**Brief:**
The answer is to be the lines of the material from its start through the line containing "Rips-complex one skeleton", each copied exactly; no pictures.
-------
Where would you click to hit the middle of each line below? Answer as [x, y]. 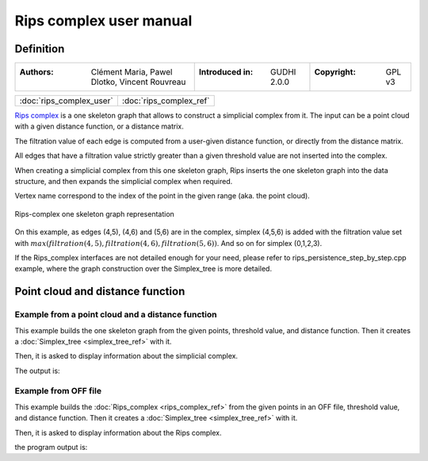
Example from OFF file [58, 391]
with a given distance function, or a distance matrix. [99, 126]
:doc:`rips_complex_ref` [166, 101]
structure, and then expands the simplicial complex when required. [124, 182]
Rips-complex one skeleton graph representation [94, 213]
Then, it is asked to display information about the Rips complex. [118, 432]
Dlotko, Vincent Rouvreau [138, 82]
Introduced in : [226, 72]
-------
**Your response:**
Where would you click to hit the middle of each line below? Answer as [x, y]. 
Example from OFF file [58, 391]
with a given distance function, or a distance matrix. [99, 126]
:doc:`rips_complex_ref` [166, 101]
structure, and then expands the simplicial complex when required. [124, 182]
Rips-complex one skeleton graph representation [94, 213]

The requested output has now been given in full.